Late-arriving data refers to changes that are discovered or delivered after a significant delay, potentially after downstream systems have already processed subsequent updates. CDC pipelines must implement idempotent processing logic and maintain sufficient history to correctly retroactively apply delayed changes without creating inconsistencies 5).
Modern CDC implementations employ several architectural patterns. Event streaming platforms like Apache Kafka, AWS Kinesis, and cloud messaging services serve as the backbone for many CDC pipelines, providing reliable, ordered delivery of change events. Change data capture connectors from platforms like Debezium extract changes from source databases and deliver them to streaming systems, while frameworks like Apache Flink or Spark Streaming process these events and apply them to downstream targets.

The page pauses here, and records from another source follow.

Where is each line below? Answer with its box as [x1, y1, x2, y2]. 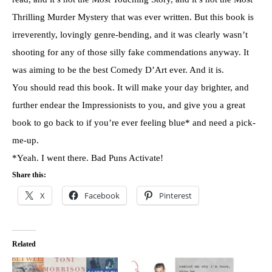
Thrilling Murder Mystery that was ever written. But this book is [12, 12, 254, 22]
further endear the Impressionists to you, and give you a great [12, 100, 245, 110]
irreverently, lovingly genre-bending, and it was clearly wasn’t [12, 29, 248, 39]
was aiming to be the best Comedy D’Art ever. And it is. [12, 64, 224, 75]
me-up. [12, 135, 39, 145]
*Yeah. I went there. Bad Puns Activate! [12, 152, 163, 163]
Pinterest [159, 189, 192, 201]
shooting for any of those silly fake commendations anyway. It [12, 47, 249, 57]
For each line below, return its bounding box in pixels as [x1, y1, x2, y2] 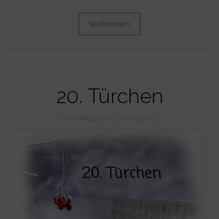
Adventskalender [61, 114, 110, 122]
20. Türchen [56, 84, 163, 108]
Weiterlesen [89, 19, 130, 28]
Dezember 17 [116, 114, 154, 122]
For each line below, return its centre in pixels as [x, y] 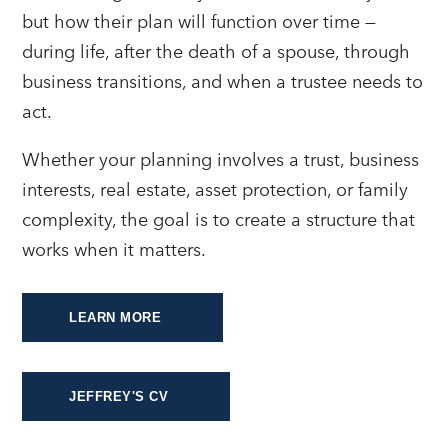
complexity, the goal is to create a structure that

Cloud-native data platforms have increasingly integrated CDC capabilities directly into their platforms. Databricks, Snowflake, and similar systems now offer native CDC support, allowing users to capture changes from source systems and efficiently apply them to analytics tables without manual pipeline coding 6). AutoCDC automates the detection and application of snapshot-based changes, further reducing the operational burden of implementing CDC for scenarios where periodic snapshots are the primary source of change information 7).
CDC enables multiple critical use cases across organizations. Real-time analytics relies on CDC to keep analytical tables synchronized with operational sources, enabling dashboards and reports to reflect current data. Data replication uses CDC to maintain read replicas, backup copies, and distributed copies of operational databases. Event-driven architectures trigger downstream actions based on detected changes, such as notifying microservices when customer records are updated or initiating workflow processes when order status changes 8).
CDC also supports compliance and auditing by maintaining detailed change logs that satisfy regulatory requirements for data governance and historical tracking, and enables data warehouse loading where CDC efficiently populates slowly-changing dimensions and fact tables without full reloads.